When Lightly is used with Object Diversity selection strategy, two datasets are uploaded to the Lightly Platform:

  • The original dataset as usual contains the selected images.

  • Additionally, crops and embeddings from the selected images are uploaded to an object crop dataset on the platform. By default, the dataset has the same name as the original image dataset but with a -crops-{task name} suffix appended to it.

You can see example images of the two datasets below.


Dataset of the original images.


Dataset of object crops.


Crop datasets only support a single prediction task. When multiple selection strategies with different prediction tasks are used, the crops shown on the Lightly Platform might be incorrect.


The crop dataset allows you to analyze your data on an object level. In the vehicles dataset, you could, for example, be interested in the diversity of the vehicles. The embedding view in the object crop dataset shows that the crops have been roughly grouped by vehicle type.
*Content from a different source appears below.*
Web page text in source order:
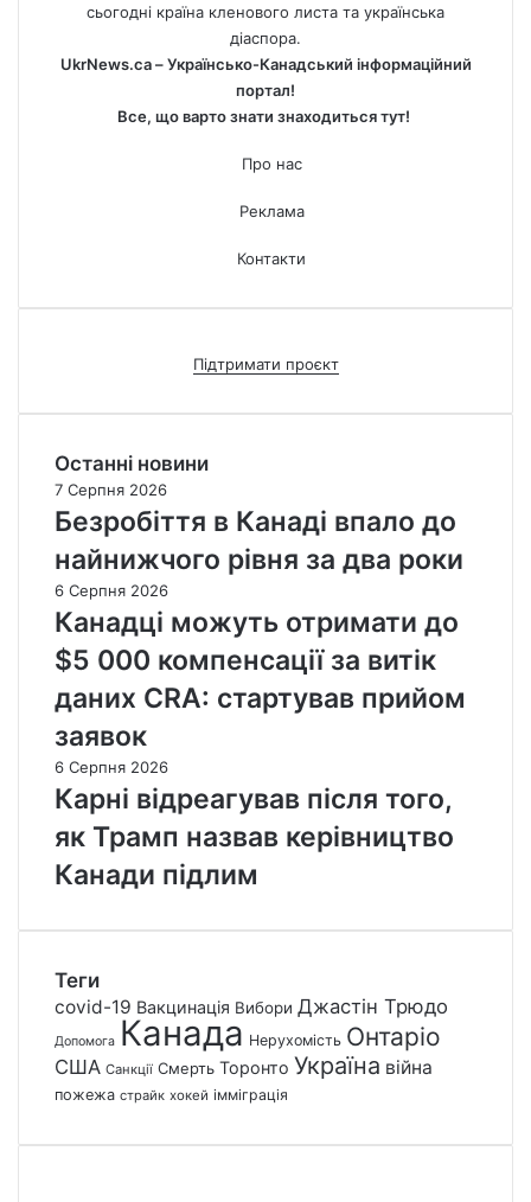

This can be a very efficient way to get insights into your data without the need for human annotations. The embedding view allows you to dig deeper into the properties of your dataset and reveal things like:

  • Q: What sort of special trucks are there?
    A: There are a lot of ambulances and school buses.
  • Q: Are there also vans in the dataset?
    A: There are only a few of them, we should try to get more images containing vans.
  • Q: Are there images of cars in different weather conditions?
    A: Most images appear to be taken in sunny weather with good lighting conditions.

These hidden biases are hard to find in a dataset if you only rely on full images or the coarse vehicle type predicted by the object detection model. Lightly helps you to identify them quickly and assists you in monitoring and improving the quality of your dataset.